Thank you for your kind words! It's been fun and the logging kind of keeps you honest and motivated because you know you have people waiting on a report.

I did post a before picture, should be on page 1 of this thread towards the bottom, and an after picture will be forth coming.


----------



## highpockets (May 1, 2009)

April 30th workout:

Pre-workout body weight 236.8 lbs.

Had legs yesterday and the session went well again. I can tell my legs are getting stronger. I just have a really hard time building any leg mass. 

- Stretch and warm up
- Squats...3 x 6, LT 245 lbs. - A 245 lbs. (Same weight as last time but the weight went up much easier. I did not want to add weight as I can tell the bones in my left knee are grating just a bit)
- Leg press...3 x 6, LT 478 lbs. - 528 lbs. (50 lb increase)
- Single leg extension...3 x 6, LT 70 lbs. - A 70 lbs. (same weight)
- Seated leg curl...3 x 6, LT 210 lbs. - A 210 lbs. (same weight)
- Stiff deadlift...3 x 6, LT 275 lbs. - A 275 lbs. (same weight)

My PCT consists of 3 tabs/day of Ironmag Labs Anabolic Matrix, 600 mg/day Reservatrol and 100mg/day liquid form of Clomid. The Clomid tastes like shit!

I'm going to try and sneak in the gym over lunch at blast my arms before leaving for the weekend.

Later!


----------



## highpockets (May 1, 2009)

May 1st workout:

Pre-workout body weight 235.9 lbs.

Just got back from squeezing in my arms workout. I hit the gym hard this week and I'm really looking forward to having the weekend off, hanging out in Indianapolis, watching my son play in a basketball tournament!

On arms day, I usually work my bi's first then hit my tri's, so today I switched things up and started with CG bench presses and my tri's. I warmed up with just the bar after stretching. Then I did 10 reps with 135 lbs. continuing my warm-up. Went to 245 lbs. which is where my workout was to begin. Pressed it once thinking that it was really pretty easy. This got me thinking. Loaded 275 lbs. and moved my hands out on the bar for a traditional bench and this went up as easy as it ever has. Loaded 300 lbs. and this too went up easy. I stopped here as I'm not scheduled to max for another 2 weeks, but this little outburst has definitely proved that on this cycle of 1-Andro Rx I have absolutely gained strength and definition while dropping pounds!!!!

- CG bench press...3 x 6, 245 lbs. (20 lb increase, I struggled on the last set, but I got them in)
- Skull crush...3 x 6, 95 lbs. (5 lb increase)
- Single arm dumbell extension...2 x 6, 50 lbs. (same weight)
- Barbell curl...3 x 6, 115 lbs. (same weight)
- Preacher curl...3 x 6, 170 lbs. (same weight, 3x1x3 tempo)
- Hammer curl...2 x 6, 55 lbs. (same weight)
- Finished with a superset of 1 x 10 dips and cg chin ups, each.

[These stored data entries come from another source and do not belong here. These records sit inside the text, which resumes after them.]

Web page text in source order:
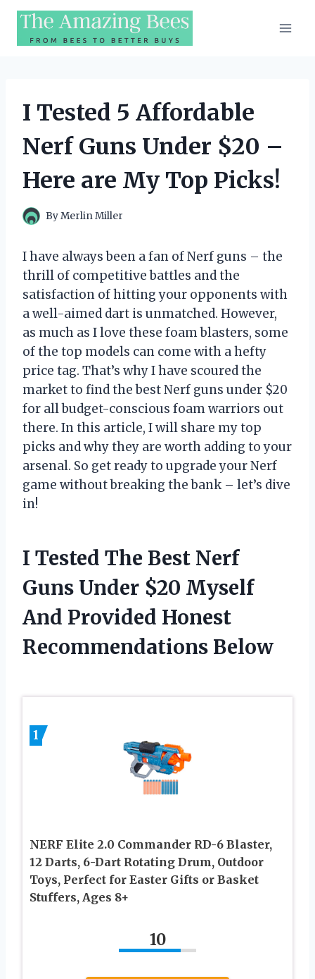
Skip
content
I Tested 5 Affordable
Nerf Guns Under $20 –
Here are My Top Picks!
ByMerlin Miller
I have always been a fan of Nerf guns – the
thrill of competitive battles and the
satisfaction of hitting your opponents with
a well-aimed dart is unmatched. However,
as much as I love these foam blasters, some
of the top models can come with a hefty
price tag. That’s why I have scoured the
market to find the best Nerf guns under $20
for all budget-conscious foam warriors out
there. In this article, I will share my top
picks and why they are worth adding to your
arsenal. So get ready to upgrade your Nerf
game without breaking the bank – let’s dive
in!
I Tested The Best Nerf
Guns Under $20 Myself
And Provided Honest
Recommendations Below
1
NERF Elite 2.0 Commander RD-6 Blaster,
12 Darts, 6-Dart Rotating Drum, Outdoor
Toys, Perfect for Easter Gifts or Basket
Stuffers, Ages 8+
10
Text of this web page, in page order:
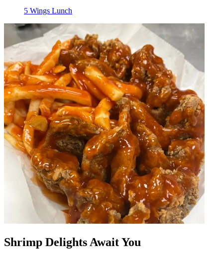
5 Wings Lunch
Shrimp Delights Await You
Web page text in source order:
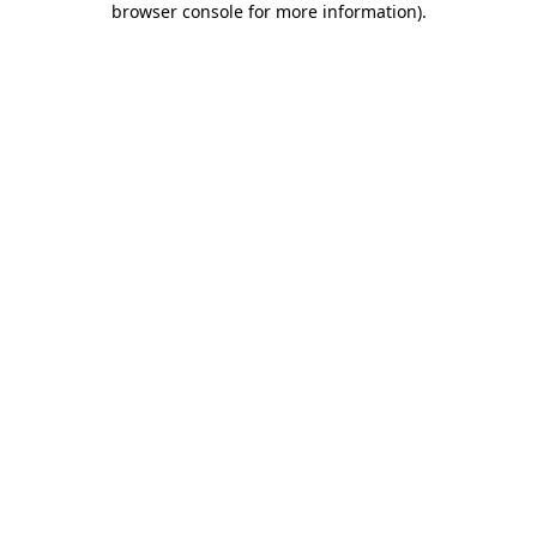
browser console for more information).
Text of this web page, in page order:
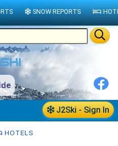
J2Ski - Sign In
HOTELS
SNOW REPORTS
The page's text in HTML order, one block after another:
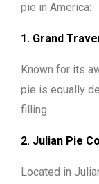
pie in America:
1. Grand
Known for its
pie is equally
filling.
2. Julian Pie
Located in
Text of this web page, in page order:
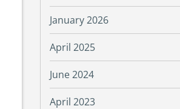
January 2026
April 2025
June 2024
April 2023
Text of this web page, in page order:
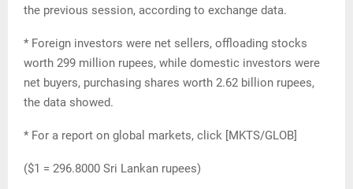
the previous session, according to exchange data.
* Foreign investors were net sellers, offloading stocks
worth 299 million rupees, while domestic investors were
net buyers, purchasing shares worth 2.62 billion rupees,
the data showed.
* For a report on global markets, click [MKTS/GLOB]
($1 = 296.8000 Sri Lankan rupees)

Good workout! Still dropping weight and feeling great!


----------



## highpockets (May 5, 2009)

May 4th workout:

Pre-workout body weight 234.8 lbs. Still cutting!

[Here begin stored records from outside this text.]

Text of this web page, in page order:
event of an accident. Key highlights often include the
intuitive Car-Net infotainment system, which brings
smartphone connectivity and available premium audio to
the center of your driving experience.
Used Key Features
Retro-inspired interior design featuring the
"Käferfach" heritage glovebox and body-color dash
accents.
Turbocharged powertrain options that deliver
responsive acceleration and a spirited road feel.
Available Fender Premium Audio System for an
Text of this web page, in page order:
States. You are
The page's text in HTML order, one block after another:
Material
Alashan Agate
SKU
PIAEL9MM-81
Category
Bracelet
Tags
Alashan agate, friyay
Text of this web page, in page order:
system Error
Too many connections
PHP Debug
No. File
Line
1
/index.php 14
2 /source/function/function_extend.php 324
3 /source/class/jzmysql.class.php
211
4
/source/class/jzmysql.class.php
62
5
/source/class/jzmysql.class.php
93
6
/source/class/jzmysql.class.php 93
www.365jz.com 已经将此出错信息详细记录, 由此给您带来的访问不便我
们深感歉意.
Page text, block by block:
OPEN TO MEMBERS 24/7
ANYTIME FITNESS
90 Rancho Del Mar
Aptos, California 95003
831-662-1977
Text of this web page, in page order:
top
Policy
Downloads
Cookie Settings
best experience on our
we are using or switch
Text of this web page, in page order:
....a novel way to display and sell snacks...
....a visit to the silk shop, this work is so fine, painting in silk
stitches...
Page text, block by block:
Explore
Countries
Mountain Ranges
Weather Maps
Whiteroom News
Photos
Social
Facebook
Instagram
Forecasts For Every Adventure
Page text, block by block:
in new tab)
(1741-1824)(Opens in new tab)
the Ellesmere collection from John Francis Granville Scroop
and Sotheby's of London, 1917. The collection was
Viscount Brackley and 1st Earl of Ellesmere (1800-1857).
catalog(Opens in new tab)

Had my Chest/Delt/Ab workout on the first day of my Rep Range week of P/RR/S. I got to the gym around 11:00 am and it was practically deserted, just me and the owners. Being laid-off from work is great for working out, not so great for the wallet! I felt good going into this workout, having a good weekend of rest. The Anabolic Matrix, that Prince has on sale right now, has absolutely been helping especially in the sleep category.

I continue to drop weight, little by little, while becoming more defined. I wish I would have taken some body measurements before starting the cycle of 1-Andro Rx because the mirror tells me I haven't lost any size and my fat areas have gotten smaller, especially my waist. All of my pants and shorts are too big for me. Before going away last weekend I figured I better buy a new pair of cargo shorts. Before this cycle I was wearing a waist size 40, so I went to the mall and picked up a pair of 38's thinking this would be good. I'm glad I decided to try them on, because they were too big! I went back to the rack and picked up some 36's. They were OK and I bought them, but I think I probably could have gotten 34's. I haven't been in a 34 waist since high school and wore 36's all through college. six months ago I was in 42's! My wardrobe is screwed.

Chest:

- Incline dumbell press...3 x 8, LT 80 lbs./ A 85 lbs. (5 lb increase)
- Bench press...3 x 8, LT 245 lbs./ A 225 lbs. ( 20 lb decrease. I don't have any explanation on the decrease here. There was just no way I was going to get 245. This happens to me once in a while as I'm sure it does everyone. The weight just seemed way too heavy.)
- Flye...3 x 12, LT 55 lbs./ A 55 lbs. (same weight)

Shoulders: 

- OLY bar single arm corner press...3 x 8, LT 70 lbs./ A 85 lbs. (15 lb increase)
- Bent lateral...3 x 10, LT 45 lbs./ A 55 lbs. (10 lb increase.)
- Cable side lateral...2 x 12, LT 20 lbs./ A 20 lbs. (same weight)

Abs.

The session went well except for the flat bench. 

Consumed:

Calories 2,499
Fat 84.2 grams, 31%
Carbs 211.4 grams, 35%
Protein 207.5 grams, 34%

My macros were a little off, Fat a bit higher and Carbs definitely higher and Protein too low, but all in all I'm getting closer to my goals. I would like to get to 230 lbs. within the next 2 weeks.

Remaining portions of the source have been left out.